# [Assignment]
Using the records below, output the stretch that opens with the line containing "rather be treated" and closes with the line containing "New tokens can", exactly and including both lines, with nothing more.

# [Given data]
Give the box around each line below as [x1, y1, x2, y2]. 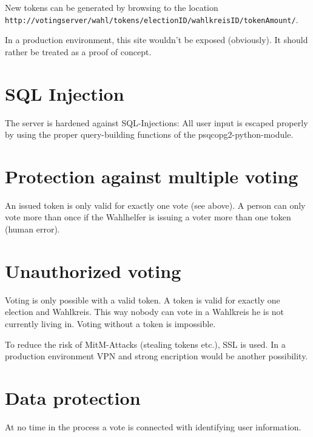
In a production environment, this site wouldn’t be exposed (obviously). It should [5, 33, 308, 46]
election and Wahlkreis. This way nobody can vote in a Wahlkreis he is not [5, 305, 284, 318]
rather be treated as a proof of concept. [5, 45, 152, 58]
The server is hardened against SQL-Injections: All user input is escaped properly [5, 116, 308, 129]
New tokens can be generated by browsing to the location [5, 1, 218, 13]
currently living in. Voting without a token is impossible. [5, 317, 216, 330]
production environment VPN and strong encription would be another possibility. [5, 350, 308, 362]
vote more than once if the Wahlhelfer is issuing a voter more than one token [5, 211, 291, 223]

# [Written answer]
rather be treated as a proof of concept. [5, 45, 152, 58]
The server is hardened against SQL-Injections: All user input is escaped properly [5, 116, 308, 129]
New tokens can be generated by browsing to the location [5, 1, 218, 13]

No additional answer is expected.